Exercise requirements:
This task calls for copying each line below that contains "aconteceu".

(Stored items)

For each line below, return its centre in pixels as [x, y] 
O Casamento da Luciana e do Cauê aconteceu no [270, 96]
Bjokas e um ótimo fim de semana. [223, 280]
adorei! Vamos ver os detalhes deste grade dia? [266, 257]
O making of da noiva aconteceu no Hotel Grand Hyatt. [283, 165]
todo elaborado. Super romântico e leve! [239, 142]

==

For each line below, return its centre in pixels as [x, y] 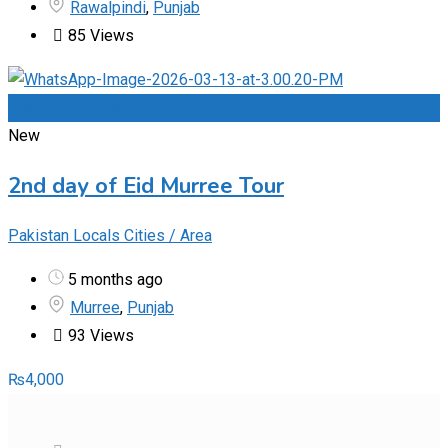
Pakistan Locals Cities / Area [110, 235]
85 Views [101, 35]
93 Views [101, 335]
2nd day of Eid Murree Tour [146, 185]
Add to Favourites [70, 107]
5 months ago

Task answer:
O Casamento da Luciana e do Cauê aconteceu no [270, 96]
O making of da noiva aconteceu no Hotel Grand Hyatt. [283, 165]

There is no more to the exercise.